William Watts Sherman (August 4, 1842 - January 22, 1912) was a New York City businessman and the treasurer of the Newport Casino. In 1875-1876 he had the William Watts Sherman House constructed in Newport, Rhode Island.

==Early life==
William Watts Sherman was born on August 4, 1842, in Albany, New York, to Watts Sherman (c. 1820-1865) and Sarah Maria Gibson.

==Career==
William Watts Sherman trained as a physician but followed his father into the banking firm Duncan, Sherman & Company. In 1875 to 1876 he built the William Watts Sherman House in Newport, Rhode Island, which is a National Historic Landmark due to its architectural significance.

He was a presidential elector from Rhode Island for President Theodore Roosevelt in 1904.

Sherman belonged to several patriotic and hereditary societies. In 1905, he was admitted as an honorary member of the Rhode Island Society of the Cincinnati. He was also a charter member of the Rhode Island Society of the Sons of the Revolution in 1896 (membership number 1) and served as its first president until 1903. He was also a charter member of the Rhode Island Society of Colonial Wars in 1897 and a member of the Saint Nicholas Society of the City of New York.

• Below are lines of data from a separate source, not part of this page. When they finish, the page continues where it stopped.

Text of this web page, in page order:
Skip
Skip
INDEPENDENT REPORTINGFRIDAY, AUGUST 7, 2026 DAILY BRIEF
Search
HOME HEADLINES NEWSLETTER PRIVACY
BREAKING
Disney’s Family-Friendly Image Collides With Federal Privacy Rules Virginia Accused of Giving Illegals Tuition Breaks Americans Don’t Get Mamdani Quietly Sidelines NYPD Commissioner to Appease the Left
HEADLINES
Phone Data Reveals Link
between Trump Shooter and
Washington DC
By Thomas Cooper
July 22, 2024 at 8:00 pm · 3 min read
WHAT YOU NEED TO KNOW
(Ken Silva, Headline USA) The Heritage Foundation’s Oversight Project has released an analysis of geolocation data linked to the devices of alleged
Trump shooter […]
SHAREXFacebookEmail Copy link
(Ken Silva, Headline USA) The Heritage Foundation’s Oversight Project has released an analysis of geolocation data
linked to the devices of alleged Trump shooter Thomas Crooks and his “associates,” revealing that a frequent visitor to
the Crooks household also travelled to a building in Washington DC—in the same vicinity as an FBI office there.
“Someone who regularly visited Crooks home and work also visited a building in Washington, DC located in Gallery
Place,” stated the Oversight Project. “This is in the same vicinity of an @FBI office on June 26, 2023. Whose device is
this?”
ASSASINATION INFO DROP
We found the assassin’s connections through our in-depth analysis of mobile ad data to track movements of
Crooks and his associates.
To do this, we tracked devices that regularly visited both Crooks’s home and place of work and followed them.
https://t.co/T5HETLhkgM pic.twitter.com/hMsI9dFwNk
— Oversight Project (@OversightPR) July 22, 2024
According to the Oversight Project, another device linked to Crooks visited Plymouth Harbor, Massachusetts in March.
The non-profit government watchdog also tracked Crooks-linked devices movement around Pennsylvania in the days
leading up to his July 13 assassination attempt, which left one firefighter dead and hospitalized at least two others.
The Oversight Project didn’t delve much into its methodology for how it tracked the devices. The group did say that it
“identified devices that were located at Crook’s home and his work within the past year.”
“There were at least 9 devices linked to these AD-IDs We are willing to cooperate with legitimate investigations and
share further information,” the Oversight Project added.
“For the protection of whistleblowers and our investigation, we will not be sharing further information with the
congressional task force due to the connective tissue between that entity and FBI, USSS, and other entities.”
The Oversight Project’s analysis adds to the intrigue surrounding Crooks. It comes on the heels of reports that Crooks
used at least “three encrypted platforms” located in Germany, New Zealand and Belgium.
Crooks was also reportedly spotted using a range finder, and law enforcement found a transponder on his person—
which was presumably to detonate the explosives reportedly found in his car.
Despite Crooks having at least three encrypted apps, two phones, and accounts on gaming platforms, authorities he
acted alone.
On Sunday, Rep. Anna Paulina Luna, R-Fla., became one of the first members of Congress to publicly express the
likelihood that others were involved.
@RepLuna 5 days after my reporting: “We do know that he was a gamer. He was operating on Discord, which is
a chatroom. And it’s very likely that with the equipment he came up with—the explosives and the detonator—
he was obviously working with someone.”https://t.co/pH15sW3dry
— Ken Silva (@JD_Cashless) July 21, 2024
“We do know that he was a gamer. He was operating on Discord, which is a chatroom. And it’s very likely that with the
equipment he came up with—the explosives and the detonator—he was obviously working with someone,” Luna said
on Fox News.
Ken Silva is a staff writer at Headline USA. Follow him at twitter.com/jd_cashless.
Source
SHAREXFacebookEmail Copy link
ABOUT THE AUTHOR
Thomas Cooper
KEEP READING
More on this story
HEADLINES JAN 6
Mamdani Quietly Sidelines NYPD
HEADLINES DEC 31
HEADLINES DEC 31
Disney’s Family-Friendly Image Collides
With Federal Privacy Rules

Sherman was a member of several social clubs including the Knickerbocker Club, Metropolitan Club, Century Club, City Club, and the National Arts Club.

== Personal life ==
On July 7, 1871, he married Annie Derby Rogers Wetmore (1848–1884), daughter of William Shepard Wetmore (1801–1862) and sister of Sen. George Peabody Wetmore (1846–1921). Before Annie's death of pneumonia in 1884, they had two daughters:
- Georgette Wetmore Sherman (1872–1960), who married Harold Brown (1863–1900), the son of John Carter Brown II (1797–1874) in 1892.
- Sybil Katherine Sherman (1875–1954), who married John Ellis Hoffman in 1896. They divorced in 1904 and in 1905, she married Norrie Sellar (1872–1932), a prominent cotton broker who was a grandson of Adam Norrie.

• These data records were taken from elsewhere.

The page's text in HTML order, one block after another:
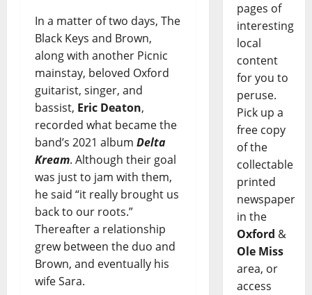
In a matter of two days, The
Black Keys and Brown,
along with another Picnic
mainstay, beloved Oxford
guitarist, singer, and
bassist, Eric Deaton,
recorded what became the
band’s 2021 album Delta
Kream. Although their goal
was just to jam with them,
he said “it really brought us
back to our roots.”
Thereafter a relationship
grew between the duo and
Brown, and eventually his
wife Sara.
pages of
interesting
local
content
for you to
peruse.
Pick up a
free copy
of the
collectable
printed
newspaper
in the
Oxford &
Ole Miss
area, or
access
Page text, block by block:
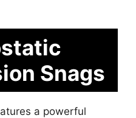
Snags
a powerful
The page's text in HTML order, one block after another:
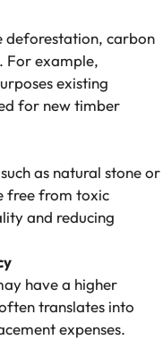
deforestation, carbon
For example,
existing
for new timber
as natural stone or
free from toxic
and reducing
have a higher
translates into
expenses.
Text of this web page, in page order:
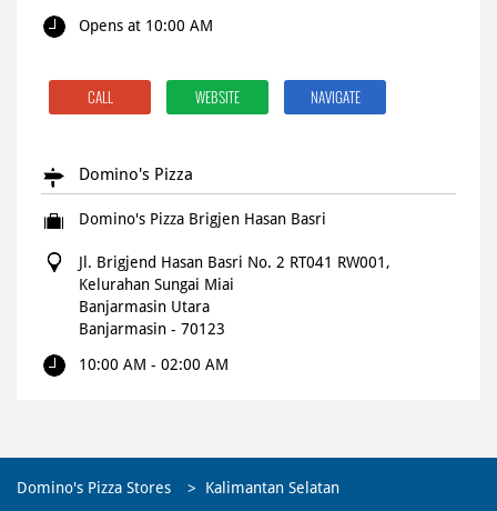
Opens at 10:00 AM
CALL WEBSITE NAVIGATE
Domino's Pizza
Domino's Pizza Brigjen Hasan Basri
Jl. Brigjend Hasan Basri No. 2 RT041 RW001,
Kelurahan Sungai Miai
Banjarmasin Utara
Banjarmasin - 70123
10:00 AM - 02:00 AM
Domino's Pizza Stores Kalimantan Selatan
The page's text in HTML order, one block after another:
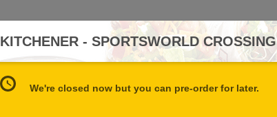
KITCHENER - SPORTSWORLD CROSSING
We're closed now but you can pre-order for later.
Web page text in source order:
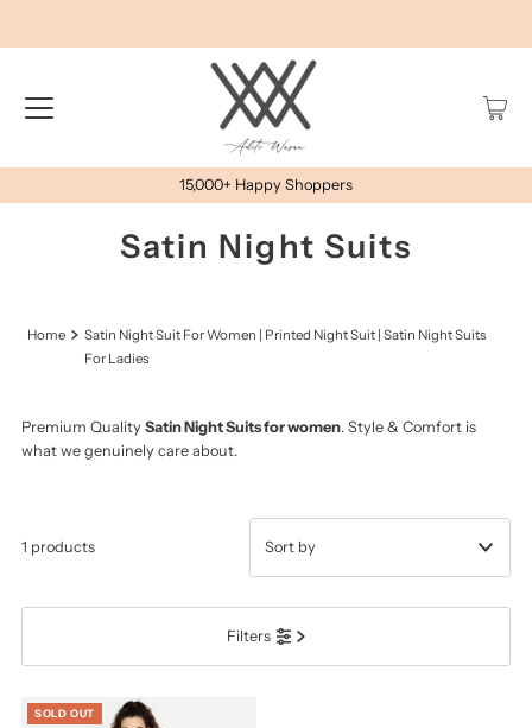
15,000+ Happy Shoppers
Satin Night Suits
Home
Satin Night Suit For Women | Printed Night Suit | Satin Night Suits
For Ladies
Premium QualitySatin Night Suits for women. Style & Comfort is
what we genuinely care about.
Filters
1 products
सबसे ज़रूरी
SOLD OUT
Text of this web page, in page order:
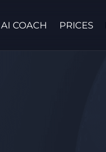
AI COACH PRICES
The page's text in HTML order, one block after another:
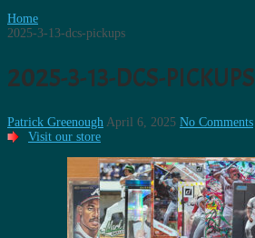
Home
2025-3-13-dcs-pickups
2025-3-13-DCS-PICKUPS
Patrick Greenough April 6, 2025 No Comments
Visit our store
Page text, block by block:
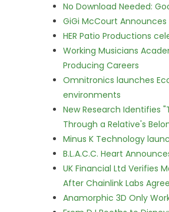
No Download Needed:
GiGi McCourt
HER Patio Productions
Working Musicians
Producing Careers
Omnitronics launches
environments
New Research Identifies
Through a Relative's
Minus K Technology
B.L.A.C.C. Heart
UK Financial Ltd Verifies
After Chainlink Labs
Anamorphic 3D Only
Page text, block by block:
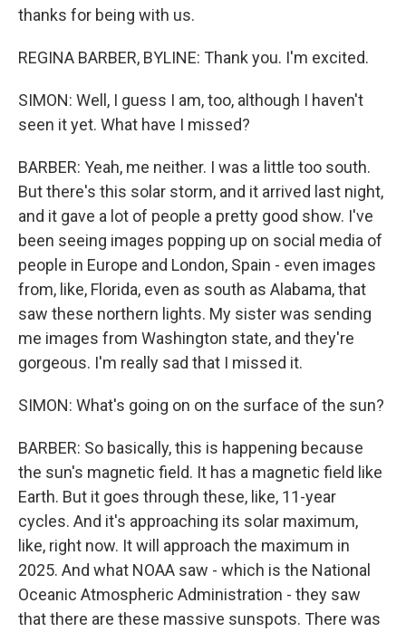
thanks for being with us.
REGINA BARBER, BYLINE: Thank you. I'm excited.
SIMON: Well, I guess I am, too, although I haven't
seen it yet. What have I missed?
BARBER: Yeah, me neither. I was a little too south.
But there's this solar storm, and it arrived last night,
and it gave a lot of people a pretty good show. I've
been seeing images popping up on social media of
people in Europe and London, Spain - even images
from, like, Florida, even as south as Alabama, that
saw these northern lights. My sister was sending
me images from Washington state, and they're
gorgeous. I'm really sad that I missed it.
SIMON: What's going on on the surface of the sun?
BARBER: So basically, this is happening because
the sun's magnetic field. It has a magnetic field like
Earth. But it goes through these, like, 11-year
cycles. And it's approaching its solar maximum,
like, right now. It will approach the maximum in
2025. And what NOAA saw - which is the National
Oceanic Atmospheric Administration - they saw
that there are these massive sunspots. There was
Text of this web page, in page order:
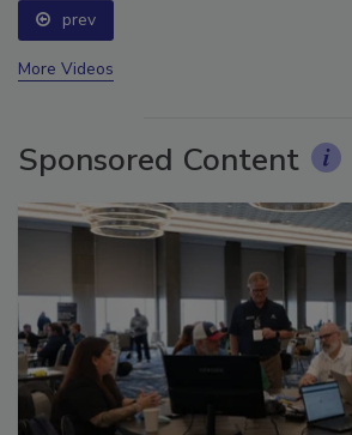
prev
Sponsored Content
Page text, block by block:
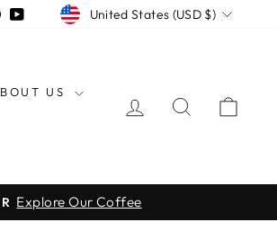
Facebook
YouTubeCURRENCY
United States (USD $)
US
LOG IN SEARCH
Explore Our Coffee
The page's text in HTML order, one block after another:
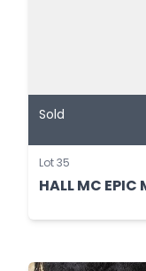
Sold
Lot 35
HALL MC EPIC
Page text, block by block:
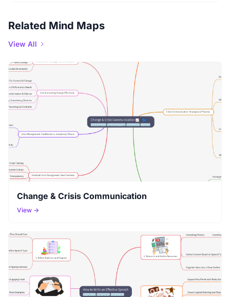
Related Mind Maps
View All
Change & Crisis Communication
View →
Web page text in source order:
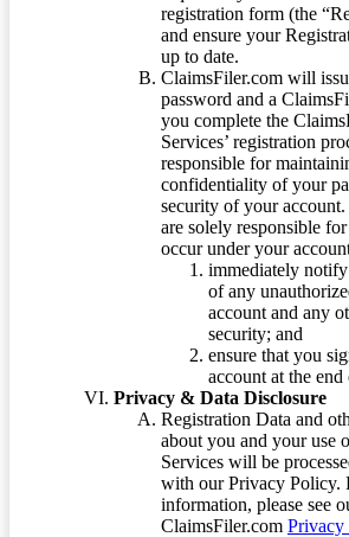
registration form (the
and ensure your
up to date.
ClaimsFiler.com will
password and a
you complete the
Services’ registration
responsible for
confidentiality of your
security of your
are solely responsible
occur under your
immediately
of any
account and any
security; and
ensure that you
account at the end
Privacy & Data Disclosure
Registration Data and
about you and your use
Services will be
with our Privacy Policy.
information, please see
ClaimsFiler.com Privacy
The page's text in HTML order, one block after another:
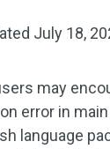
July 18,
may
error in
language
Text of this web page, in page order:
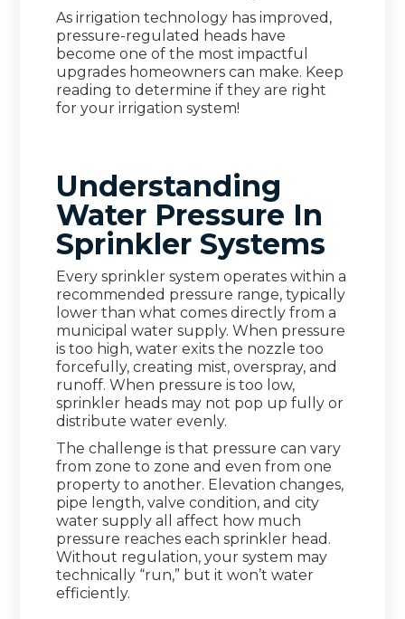
As irrigation technology has improved,
pressure-regulated heads have
become one of the most impactful
upgrades homeowners can make. Keep
reading to determine if they are right
for your irrigation system!
Understanding
Water Pressure In
Sprinkler Systems
Every sprinkler system operates within a
recommended pressure range, typically
lower than what comes directly from a
municipal water supply. When pressure
is too high, water exits the nozzle too
forcefully, creating mist, overspray, and
runoff. When pressure is too low,
sprinkler heads may not pop up fully or
distribute water evenly.
The challenge is that pressure can vary
from zone to zone and even from one
property to another. Elevation changes,
pipe length, valve condition, and city
water supply all affect how much
pressure reaches each sprinkler head.
Without regulation, your system may
technically “run,” but it won’t water
efficiently.
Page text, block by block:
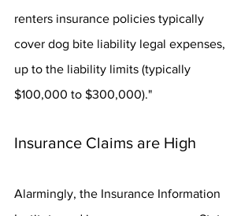
renters insurance policies typically
cover dog bite liability legal expenses,
up to the liability limits (typically
$100,000 to $300,000)."
Insurance Claims are High
Alarmingly, the Insurance Information
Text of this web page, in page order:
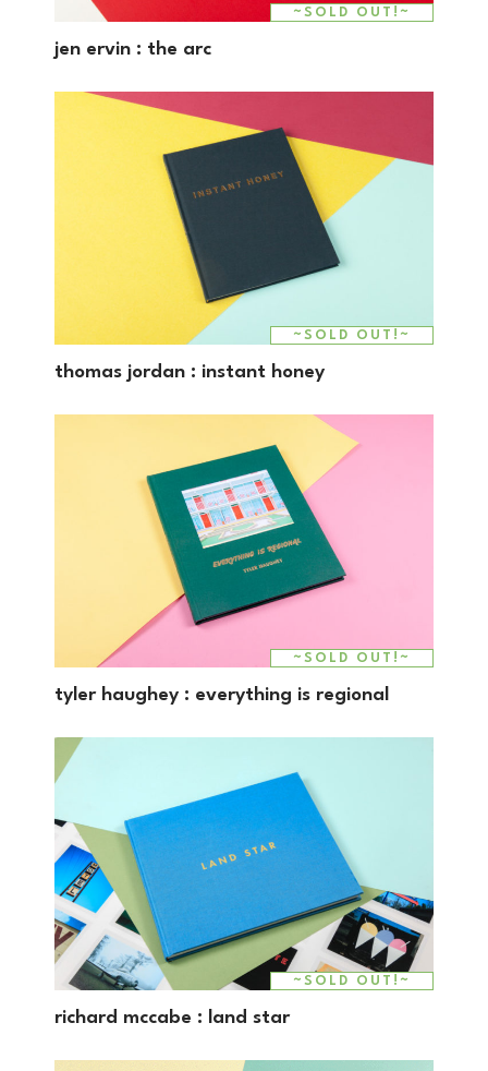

In 1885, he married Sophia Augusta Brown (1867–1947), daughter of John Carter Brown II (1797–1874) and granddaughter of Nicholas Brown, Jr., the namesake of Brown University. Sophia's brother later married Sherman's eldest daughter, Georgette. Their other brother was John Nicholas Brown I (1861–1900). Together, William and Sophia had two daughters:
- Irene Muriel Augusta Sherman (1887–1969), who married Lawrence Lewis Gillespie (1876–1946).
- Mildred Constance Sherman (1888–1961), who married Ralph Stonor, 5th Baron Camoys (1884–1968).

William Watts Sherman died on January 22, 1912, at his home at 838 Fifth Avenue. He was buried in the Island Cemetery in Newport, Rhode Island.